- ABOUT THIS TASK
Nothing in the listing below should change; retype it as is.

◆ ◆ ◆ ◆

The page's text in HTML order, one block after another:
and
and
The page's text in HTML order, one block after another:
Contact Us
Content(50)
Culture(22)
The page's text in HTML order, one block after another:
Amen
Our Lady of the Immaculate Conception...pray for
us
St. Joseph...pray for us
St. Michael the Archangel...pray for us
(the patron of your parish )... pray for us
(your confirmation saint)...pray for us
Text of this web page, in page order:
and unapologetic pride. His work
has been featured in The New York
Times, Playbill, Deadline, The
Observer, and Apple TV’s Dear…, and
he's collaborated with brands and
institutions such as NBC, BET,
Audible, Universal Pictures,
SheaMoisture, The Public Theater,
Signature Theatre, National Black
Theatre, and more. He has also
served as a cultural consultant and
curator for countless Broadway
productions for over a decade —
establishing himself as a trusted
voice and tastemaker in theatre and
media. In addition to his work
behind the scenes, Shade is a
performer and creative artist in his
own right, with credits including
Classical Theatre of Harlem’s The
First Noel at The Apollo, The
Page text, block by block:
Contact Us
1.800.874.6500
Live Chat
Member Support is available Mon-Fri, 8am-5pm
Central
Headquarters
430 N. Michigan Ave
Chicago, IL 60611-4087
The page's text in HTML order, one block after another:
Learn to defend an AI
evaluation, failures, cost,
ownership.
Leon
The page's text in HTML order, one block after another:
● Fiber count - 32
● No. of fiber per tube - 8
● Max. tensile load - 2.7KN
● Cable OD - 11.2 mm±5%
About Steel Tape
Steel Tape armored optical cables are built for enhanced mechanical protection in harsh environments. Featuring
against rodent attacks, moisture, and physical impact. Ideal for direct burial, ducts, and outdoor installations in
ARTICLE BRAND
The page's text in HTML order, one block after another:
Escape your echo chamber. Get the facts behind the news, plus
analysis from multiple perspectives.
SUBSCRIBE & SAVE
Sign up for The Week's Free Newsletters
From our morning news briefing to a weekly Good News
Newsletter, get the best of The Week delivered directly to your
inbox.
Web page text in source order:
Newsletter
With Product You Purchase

◆ ◆ ◆ ◆

- TASK RESULT
The page's text in HTML order, one block after another:
and
and
The page's text in HTML order, one block after another:
Contact Us
Content(50)
Culture(22)
The page's text in HTML order, one block after another:
Amen
Our Lady of the Immaculate Conception...pray for
us
St. Joseph...pray for us
St. Michael the Archangel...pray for us
(the patron of your parish )... pray for us
(your confirmation saint)...pray for us
Text of this web page, in page order:
and unapologetic pride. His work
has been featured in The New York
Times, Playbill, Deadline, The
Observer, and Apple TV’s Dear…, and
he's collaborated with brands and
institutions such as NBC, BET,
Audible, Universal Pictures,
SheaMoisture, The Public Theater,
Signature Theatre, National Black
Theatre, and more. He has also
served as a cultural consultant and
curator for countless Broadway
productions for over a decade —
establishing himself as a trusted
voice and tastemaker in theatre and
media. In addition to his work
behind the scenes, Shade is a
performer and creative artist in his
own right, with credits including
Classical Theatre of Harlem’s The
First Noel at The Apollo, The
Page text, block by block:
Contact Us
1.800.874.6500
Live Chat
Member Support is available Mon-Fri, 8am-5pm
Central
Headquarters
430 N. Michigan Ave
Chicago, IL 60611-4087
The page's text in HTML order, one block after another:
Learn to defend an AI
evaluation, failures, cost,
ownership.
Leon
The page's text in HTML order, one block after another:
● Fiber count - 32
● No. of fiber per tube - 8
● Max. tensile load - 2.7KN
● Cable OD - 11.2 mm±5%
About Steel Tape
Steel Tape armored optical cables are built for enhanced mechanical protection in harsh environments. Featuring
against rodent attacks, moisture, and physical impact. Ideal for direct burial, ducts, and outdoor installations in
ARTICLE BRAND
The page's text in HTML order, one block after another:
Escape your echo chamber. Get the facts behind the news, plus
analysis from multiple perspectives.
SUBSCRIBE & SAVE
Sign up for The Week's Free Newsletters
From our morning news briefing to a weekly Good News
Newsletter, get the best of The Week delivered directly to your
inbox.
Web page text in source order:
Newsletter
With Product You Purchase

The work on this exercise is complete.